Sequencing and assembling Macquarie perch and golden perch genomes
For Macquarie perch, we used fin, tail bone and muscle tissues of a 2-month-old hatchery-produced juvenile of unknown sex of Yarra River origin, born in November 2012 (sample ID MP_SCH12). For the golden perch genome, we used fin tissue collected non-lethally from adult of unknown sex (aged as 3+ years based on size), captured in the Broken River, Victoria, in May 2017 (sample ID GOP001). For both species, DNA samples were preserved in ethanol and kept at -20°C.

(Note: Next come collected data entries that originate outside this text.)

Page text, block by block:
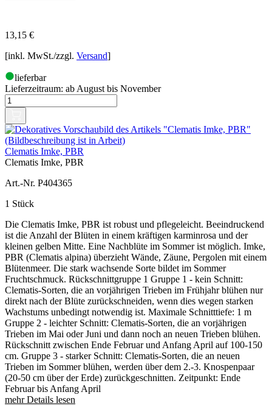
13,15 €
[inkl. MwSt./zzgl. Versand]
lieferbar
Lieferzeitraum: ab August bis November
Clematis Imke, PBR
Clematis Imke, PBR
Art.-Nr. P404365
1 Stück
Die Clematis Imke, PBR ist robust und pflegeleicht. Beeindruckend
ist die Anzahl der Blüten in einem kräftigen karminrosa und der
kleinen gelben Mitte. Eine Nachblüte im Sommer ist möglich. Imke,
PBR (Clematis alpina) überzieht Wände, Zäune, Pergolen mit einem
Blütenmeer. Die stark wachsende Sorte bildet im Sommer
Fruchtschmuck. Rückschnittgruppe 1 Gruppe 1 - kein Schnitt:
Clematis-Sorten, die an vorjährigen Trieben im Frühjahr blühen nur
direkt nach der Blüte zurückschneiden, wenn dies wegen starken
Wachstums unbedingt notwendig ist. Maximale Schnitttiefe: 1 m
Gruppe 2 - leichter Schnitt: Clematis-Sorten, die an vorjährigen
Trieben im Mai oder Juni und dann noch an neuen Trieben blühen.
Rückschnitt zwischen Ende Februar und Anfang April auf 100-150
cm. Gruppe 3 - starker Schnitt: Clematis-Sorten, die an neuen
Trieben im Sommer blühen, werden über dem 2.-3. Knospenpaar
(20-50 cm über der Erde) zurückgeschnitten. Zeitpunkt: Ende
Februar bis Anfang April
mehr Details lesen
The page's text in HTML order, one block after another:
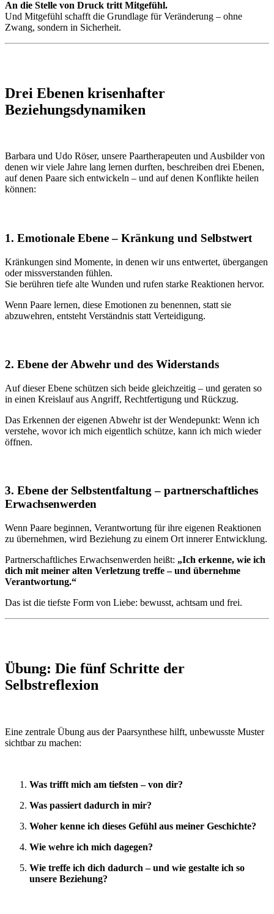
An die Stelle von Druck tritt Mitgefühl.
Und Mitgefühl schafft die Grundlage für Veränderung – ohne
Zwang, sondern in Sicherheit.
Drei Ebenen krisenhafter
Beziehungsdynamiken
Barbara und Udo Röser, unsere Paartherapeuten und Ausbilder von
denen wir viele Jahre lang lernen durften, beschreiben drei Ebenen,
auf denen Paare sich entwickeln – und auf denen Konflikte heilen
können:
1. Emotionale Ebene – Kränkung und Selbstwert
Kränkungen sind Momente, in denen wir uns entwertet, übergangen
oder missverstanden fühlen.
Sie berühren tiefe alte Wunden und rufen starke Reaktionen hervor.
Wenn Paare lernen, diese Emotionen zu benennen, statt sie
abzuwehren, entsteht Verständnis statt Verteidigung.
2. Ebene der Abwehr und des Widerstands
Auf dieser Ebene schützen sich beide gleichzeitig – und geraten so
in einen Kreislauf aus Angriff, Rechtfertigung und Rückzug.
Das Erkennen der eigenen Abwehr ist der Wendepunkt: Wenn ich
verstehe, wovor ich mich eigentlich schütze, kann ich mich wieder
öffnen.
3. Ebene der Selbstentfaltung – partnerschaftliches
Erwachsenwerden
Wenn Paare beginnen, Verantwortung für ihre eigenen Reaktionen
zu übernehmen, wird Beziehung zu einem Ort innerer Entwicklung.
Partnerschaftliches Erwachsenwerden heißt: „Ich erkenne, wie ich
dich mit meiner alten Verletzung treffe – und übernehme
Verantwortung.“
Das ist die tiefste Form von Liebe: bewusst, achtsam und frei.
Übung: Die fünf Schritte der
Selbstreflexion
Eine zentrale Übung aus der Paarsynthese hilft, unbewusste Muster
sichtbar zu machen:
Was trifft mich am tiefsten – von dir?
Was passiert dadurch in mir?
Woher kenne ich dieses Gefühl aus meiner Geschichte?
Wie wehre ich mich dagegen?
Wie treffe ich dich dadurch – und wie gestalte ich so
unsere Beziehung?
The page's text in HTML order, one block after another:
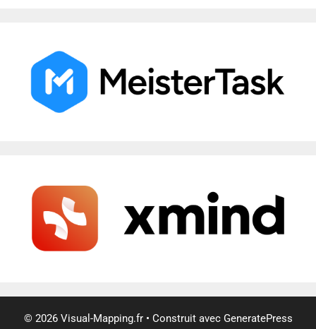
© 2026 Visual-Mapping.fr• Construit avec GeneratePress
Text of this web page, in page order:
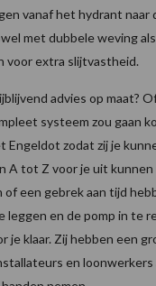
vanaf het hydrant naar
met dubbele weving
voor extra slijtvastheid.
advies op maat?
systeem zou gaan
Engeldot zodat zij je
A tot Z voor je uit
een gebrek aan tijd
leggen en de pomp in te
je klaar. Zij hebben een
en
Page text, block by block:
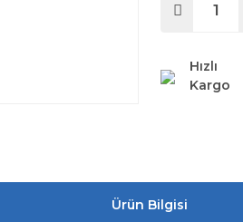
Hızlı
Kargo
Ürün Bilgisi
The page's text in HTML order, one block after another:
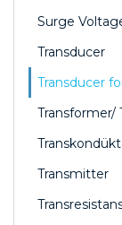
Surge
Transducer
Transducer
Transformer/
Transmitter
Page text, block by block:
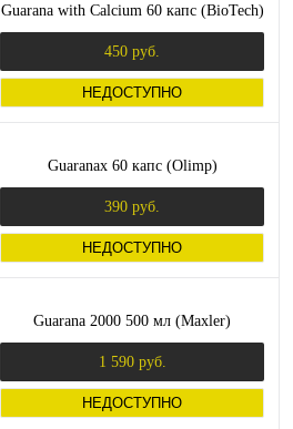
Guarana with Calcium 60 капс (BioTech)
450 руб.
НЕДОСТУПНО
Guaranax 60 капс (Olimp)
390 руб.
НЕДОСТУПНО
Guarana 2000 500 мл (Maxler)
1 590 руб.
НЕДОСТУПНО
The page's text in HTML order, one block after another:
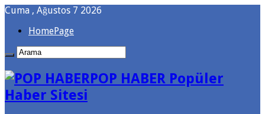
Cuma , Ağustos 7 2026
HomePage
POP HABER Popüler
Haber Sitesi
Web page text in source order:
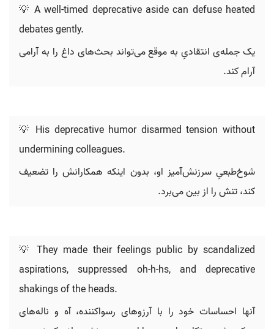
💡 A well-timed deprecative aside can defuse heated
debates gently.
یک جمله‌ی انتقادیِ به موقع می‌تواند بحث‌های داغ را به آرامی
آرام کند.
💡 His deprecative humor disarmed tension without
undermining colleagues.
شوخ‌طبعیِ سرزنش‌آمیز او، بدون اینکه همکارانش را تضعیف
کند، تنش را از بین می‌برد.
💡 They made their feelings public by scandalized
aspirations, suppressed oh-h-hs, and deprecative
shakings of the heads.
آنها احساسات خود را با آرزوهای رسواکننده، آه و ناله‌های
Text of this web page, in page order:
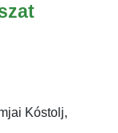
Kóstolj,
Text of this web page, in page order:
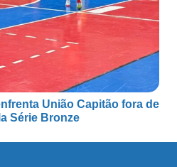
União Capitão fora de
Série Bronze
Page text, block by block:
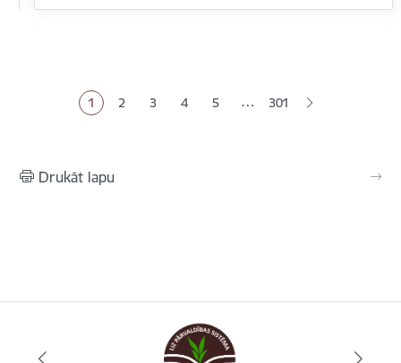
Pašreizējā lapa
1 Lapa
2 Lapa
3 Lapa
4 Lapa
5 … 301
Drukāt lapu
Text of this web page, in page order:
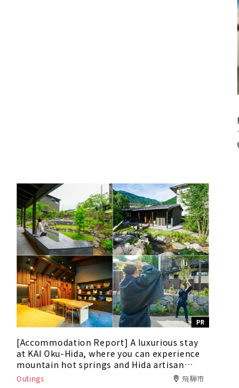
PR
[Accommodation Report] A luxurious stay
at KAI Oku-Hida, where you can experience
mountain hot springs and Hida artisan
culture
Outings 飛騨市
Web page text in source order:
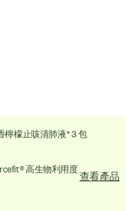
檸檬止咳清肺液* 3 包
高生物利用度查看產品
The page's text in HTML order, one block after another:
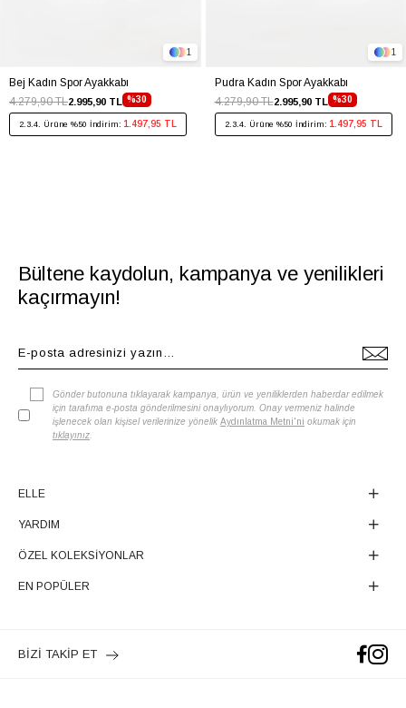
Bej Kadın Spor Ayakkabı
%30
2.995,90 TL
4.279,90 TL
2.3.4. Ürüne %50 İndirim: 1.497,95 TL
1
Pudra Kadın Spor Ayakkabı
%30
2.995,90 TL
4.279,90 TL
2.3.4. Ürüne %50 İndirim: 1.497,95 TL
1
Bültene kaydolun, kampanya ve yenilikleri
kaçırmayın!
Gönder butonuna tıklayarak kampanya, ürün ve yeniliklerden haberdar edilmek
için tarafıma e-posta gönderilmesini onaylıyorum. Onay vermeniz halinde
işlenecek olan kişisel verilerinize yönelik Aydınlatma Metni'ni okumak için
tıklayınız
ELLE
YARDIM
ÖZEL KOLEKSİYONLAR
EN POPÜLER
BİZİ TAKİP ET
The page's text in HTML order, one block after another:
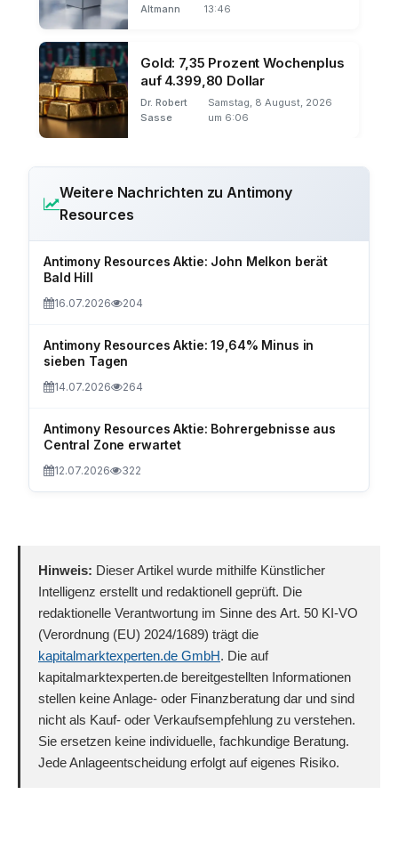
Altmann
13:46
Gold: 7,35 Prozent Wochenplus
auf 4.399,80 Dollar
Dr. Robert
Sasse
Samstag, 8 August, 2026
um 6:06
Weitere Nachrichten zu Antimony
Resources
Antimony Resources Aktie: John Melkon berät
Bald Hill
16.07.2026 204
Antimony Resources Aktie: 19,64% Minus in
sieben Tagen
14.07.2026 264
Antimony Resources Aktie: Bohrergebnisse aus
Central Zone erwartet
12.07.2026 322
Hinweis: Dieser Artikel wurde mithilfe Künstlicher
Intelligenz erstellt und redaktionell geprüft. Die
redaktionelle Verantwortung im Sinne des Art. 50 KI-VO
(Verordnung (EU) 2024/1689) trägt die
kapitalmarktexperten.de GmbH. Die auf
kapitalmarktexperten.de bereitgestellten Informationen
stellen keine Anlage- oder Finanzberatung dar und sind
nicht als Kauf- oder Verkaufsempfehlung zu verstehen.
Sie ersetzen keine individuelle, fachkundige Beratung.
Jede Anlageentscheidung erfolgt auf eigenes Risiko.
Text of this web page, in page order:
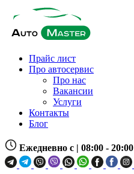
Прайс лист
Про автосервис
Про нас
Вакансии
Услуги
Контакты
Блог
Ежедневно с | 08:00 - 20:00
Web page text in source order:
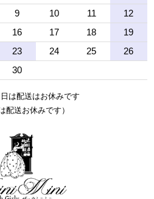
9 10 11
12
16 17 18
19
23 24 25
26
30
は配送はお休みです
配送お休みです）
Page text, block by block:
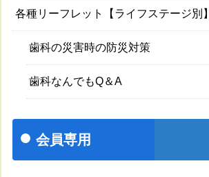
各種リーフレット【ライフステージ別】
歯科の災害時の防災対策
歯科なんでもQ＆A
会員専用
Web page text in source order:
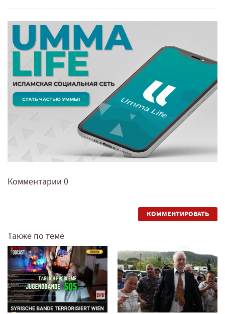
Комментарии 0
КОММЕНТИРОВАТЬ
Также по теме
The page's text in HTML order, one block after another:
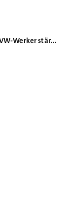
Diese Exoskelette machen VW-Werker stärker
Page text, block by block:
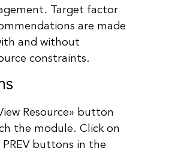
Target factor
are made
and without
constraints.
Resource» button
the module. Click on
buttons in the
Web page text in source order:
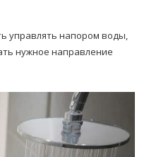
управлять напором воды,
нужное направление
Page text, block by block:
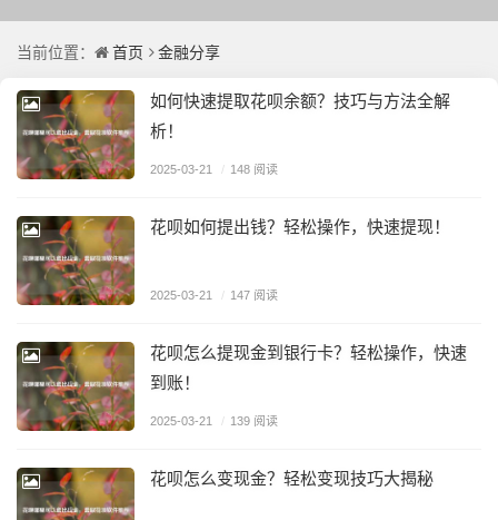
当前位置： 首页 金融分享
如何快速提取花呗余额？技巧与方法全解
析！
2025-03-21 / 148 阅读
花呗如何提出钱？轻松操作，快速提现！
2025-03-21 / 147 阅读
花呗怎么提现金到银行卡？轻松操作，快速
到账！
2025-03-21 / 139 阅读
花呗怎么变现金？轻松变现技巧大揭秘
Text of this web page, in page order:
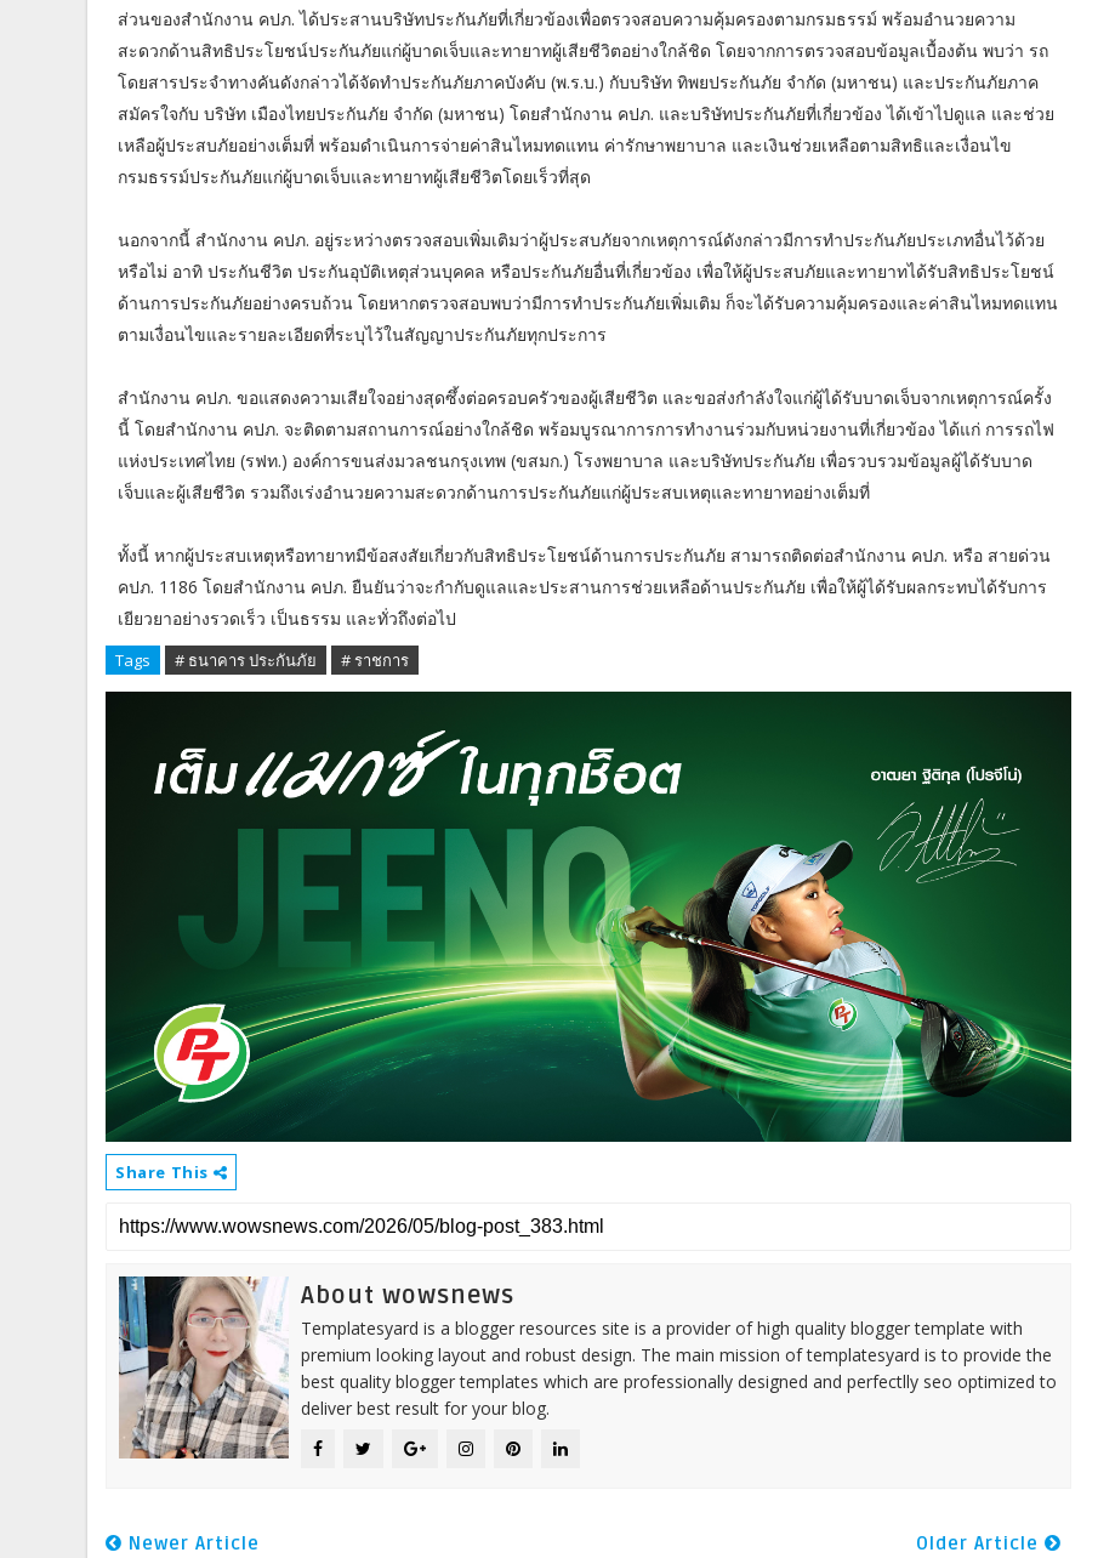
ส่วนของสำนักงาน คปภ. ได้ประสานบริษัทประกันภัยที่เกี่ยวข้องเพื่อตรวจสอบความคุ้มครองตามกรมธรรม์ พร้อมอำนวยความ
สะดวกด้านสิทธิประโยชน์ประกันภัยแก่ผู้บาดเจ็บและทายาทผู้เสียชีวิตอย่างใกล้ชิด โดยจากการตรวจสอบข้อมูลเบื้องต้น พบว่า รถ
โดยสารประจำทางคันดังกล่าวได้จัดทำประกันภัยภาคบังคับ (พ.ร.บ.) กับบริษัท ทิพยประกันภัย จำกัด (มหาชน) และประกันภัยภาค
สมัครใจกับ บริษัท เมืองไทยประกันภัย จำกัด (มหาชน) โดยสำนักงาน คปภ. และบริษัทประกันภัยที่เกี่ยวข้อง ได้เข้าไปดูแล และช่วย
เหลือผู้ประสบภัยอย่างเต็มที่ พร้อมดำเนินการจ่ายค่าสินไหมทดแทน ค่ารักษาพยาบาล และเงินช่วยเหลือตามสิทธิและเงื่อนไข
กรมธรรม์ประกันภัยแก่ผู้บาดเจ็บและทายาทผู้เสียชีวิตโดยเร็วที่สุด
นอกจากนี้ สำนักงาน คปภ. อยู่ระหว่างตรวจสอบเพิ่มเติมว่าผู้ประสบภัยจากเหตุการณ์ดังกล่าวมีการทำประกันภัยประเภทอื่นไว้ด้วย
หรือไม่ อาทิ ประกันชีวิต ประกันอุบัติเหตุส่วนบุคคล หรือประกันภัยอื่นที่เกี่ยวข้อง เพื่อให้ผู้ประสบภัยและทายาทได้รับสิทธิประโยชน์
ด้านการประกันภัยอย่างครบถ้วน โดยหากตรวจสอบพบว่ามีการทำประกันภัยเพิ่มเติม ก็จะได้รับความคุ้มครองและค่าสินไหมทดแทน
ตามเงื่อนไขและรายละเอียดที่ระบุไว้ในสัญญาประกันภัยทุกประการ
สำนักงาน คปภ. ขอแสดงความเสียใจอย่างสุดซึ้งต่อครอบครัวของผู้เสียชีวิต และขอส่งกำลังใจแก่ผู้ได้รับบาดเจ็บจากเหตุการณ์ครั้ง
นี้ โดยสำนักงาน คปภ. จะติดตามสถานการณ์อย่างใกล้ชิด พร้อมบูรณาการการทำงานร่วมกับหน่วยงานที่เกี่ยวข้อง ได้แก่ การรถไฟ
แห่งประเทศไทย (รฟท.) องค์การขนส่งมวลชนกรุงเทพ (ขสมก.) โรงพยาบาล และบริษัทประกันภัย เพื่อรวบรวมข้อมูลผู้ได้รับบาด
เจ็บและผู้เสียชีวิต รวมถึงเร่งอำนวยความสะดวกด้านการประกันภัยแก่ผู้ประสบเหตุและทายาทอย่างเต็มที่
ทั้งนี้ หากผู้ประสบเหตุหรือทายาทมีข้อสงสัยเกี่ยวกับสิทธิประโยชน์ด้านการประกันภัย สามารถติดต่อสำนักงาน คปภ. หรือ สายด่วน
คปภ. 1186 โดยสำนักงาน คปภ. ยืนยันว่าจะกำกับดูแลและประสานการช่วยเหลือด้านประกันภัย เพื่อให้ผู้ได้รับผลกระทบได้รับการ
เยียวยาอย่างรวดเร็ว เป็นธรรม และทั่วถึงต่อไป
Tags # ธนาคาร ประกันภัย # ราชการ
Share This
About wowsnews
Templatesyard is a blogger resources site is a provider of high quality blogger template with
premium looking layout and robust design. The main mission of templatesyard is to provide the
best quality blogger templates which are professionally designed and perfectlly seo optimized to
deliver best result for your blog.
Newer Article Older Article

DNA was extracted using Qiagen DNeasy Blood & Tissue kits. For short-read sequencing, 100 ng of gDNA was fragmented to 350 bp using QSonica and processed with a NEB Ultra Illumina Library Preparation Kit. The libraries were pooled with libraries for other projects and sequenced on all four lanes of S4 flowcell of a Novaseq6000 at the Deakin Genomics Centre using 2 × 151 bp run configuration, with the aim of obtaining 100 Gb of data per sample (Appendix A). To obtain long-read data, 1 µg of gDNA was fragmented to 8 kb using a Covaris G-Tube and processed with a LSK108 library preparation kit according to the manufacturer’s instructions (Oxford Nanopore, UK). The library was subsequently sequenced on a Nanopore R9.4 flowcell. Base-calling of the Nanopore signal used Albacore v2.0.1 (Oxford Nanopore, UK).
Illumina reads, adapter-trimmed using fastp v0.19.5 (Chen, Zhou, Chen, & Gu, 2018), and Nanopore long reads were hybrid-assembled de novo using MaSuRCA v3.2.4 (Zimin et al., 2017). The short Illumina reads were first error-corrected with QuORUM as implemented in the MaSuRCA pipeline and subsequently used to construct contigs by the de Bruijn graph approach. These contigs were used to error-correct the Nanopore long reads, generating “mega read” contigs for Overlap-Layout-Consensus assembly. Genome completeness was assessed using BUSCO v4 (Seppey, Manni, & Zdobnov, 2019) with default setting, based on the actinopterygii_odb10 database.